C99 comparison macro's

S

Serve La

Now that implementations are becoming available, I've started to
learn more about C99.
Now I was reading about the isgreater/isgreaterequal/isless/...
macro's and I'm wondering about why they are here? What's the
difference with the normal relational operators?
 
A

Andreas Kahari

Now that implementations are becoming available, I've started to
learn more about C99.
Now I was reading about the isgreater/isgreaterequal/isless/...
macro's and I'm wondering about why they are here? What's the
difference with the normal relational operators?
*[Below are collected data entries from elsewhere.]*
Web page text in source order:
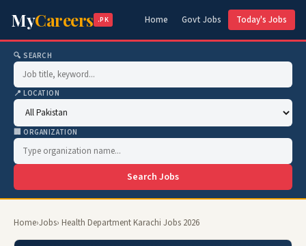
MyCareers .PK Home Govt Jobs Today's Jobs
🔍 SEARCH
📍 LOCATION
🏢 ORGANIZATION
Search Jobs
Home›Jobs› Health Department Karachi Jobs 2026
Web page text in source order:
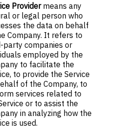
Providermeans any
or legal person who
the data on behalf
Company. It refers to
party companies or
employed by the
to facilitate the
to provide the Service
of the Company, to
services related to
or to assist the
in analyzing how the
is used.
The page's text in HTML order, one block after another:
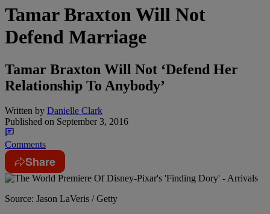
Tamar Braxton Will Not
Defend Marriage
Tamar Braxton Will Not ‘Defend Her
Relationship To Anybody’
Written by Danielle Clark
Published on September 3, 2016
Comments
Share
Source: Jason LaVeris / Getty
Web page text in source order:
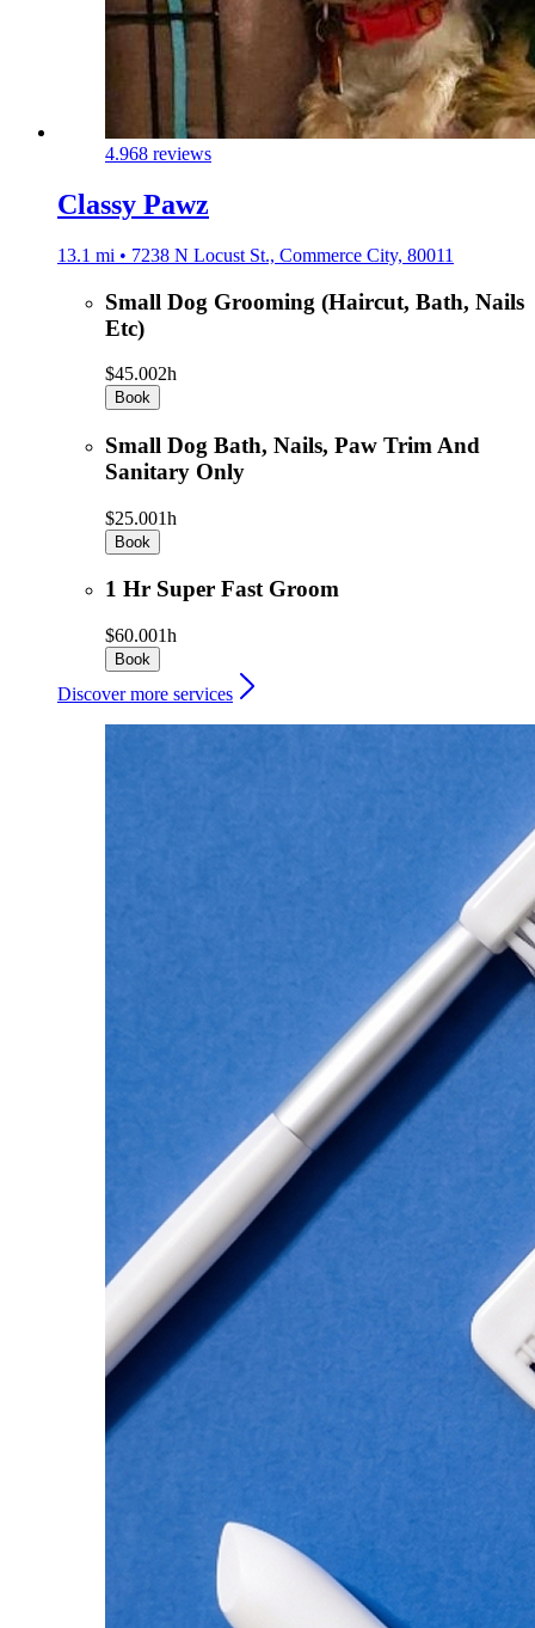
4.968 reviews
Classy Pawz
13.1 mi • 7238 N Locust St., Commerce City, 80011
Small Dog Grooming (Haircut, Bath, Nails
Etc)
$45.002h
Book
Small Dog Bath, Nails, Paw Trim And
Sanitary Only
$25.001h
Book
1 Hr Super Fast Groom
$60.001h
Book
Discover more services

The macros does not, according to the standard, raise the
"invalid" floating-point exception when the arguments are
unordered (one of them is NaN). According to the rationale, the
macros were chosen instead of new operators like ?<, ?<=, ?>=,
and ?> since new operators for florating-point only would be a
too great a change to the base language. The macros do not work
with integers, since there is no NaN integer.
 
I

Irrwahn Grausewitz

Serve La said:
Now that implementations are becoming available, I've started to
learn more about C99.
Now I was reading about the isgreater/isgreaterequal/isless/...
macro's and I'm wondering about why they are here? What's the
difference with the normal relational operators?
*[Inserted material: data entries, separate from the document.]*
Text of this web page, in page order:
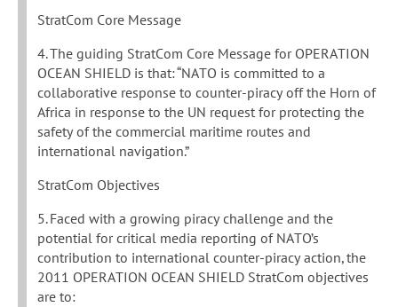
StratCom Core Message
4. The guiding StratCom Core Message for OPERATION
OCEAN SHIELD is that: “NATO is committed to a
collaborative response to counter-piracy off the Horn of
Africa in response to the UN request for protecting the
safety of the commercial maritime routes and
international navigation.”
StratCom Objectives
5. Faced with a growing piracy challenge and the
potential for critical media reporting of NATO’s
contribution to international counter-piracy action, the
2011 OPERATION OCEAN SHIELD StratCom objectives
are to:
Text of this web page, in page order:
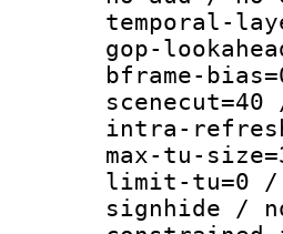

From ISO/IEC 9899:1999 Annex F.3:

[...]
The relational and equality operators provide IEC 60559 comparisons.
IEC 60559 identifies a need for additional comparison predicates to
facilitate writing code that accounts for NaNs. The comparison macros
(isgreater, isgreaterequal, isless, islessequal, islessgreater, and
isunordered) in <math.h> supplement the language operators to address
this need. The islessgreater and isunordered macros provide respectively
a quiet version of the <> predicate and the unordered predicate
recommended in the Appendix to IEC 60559.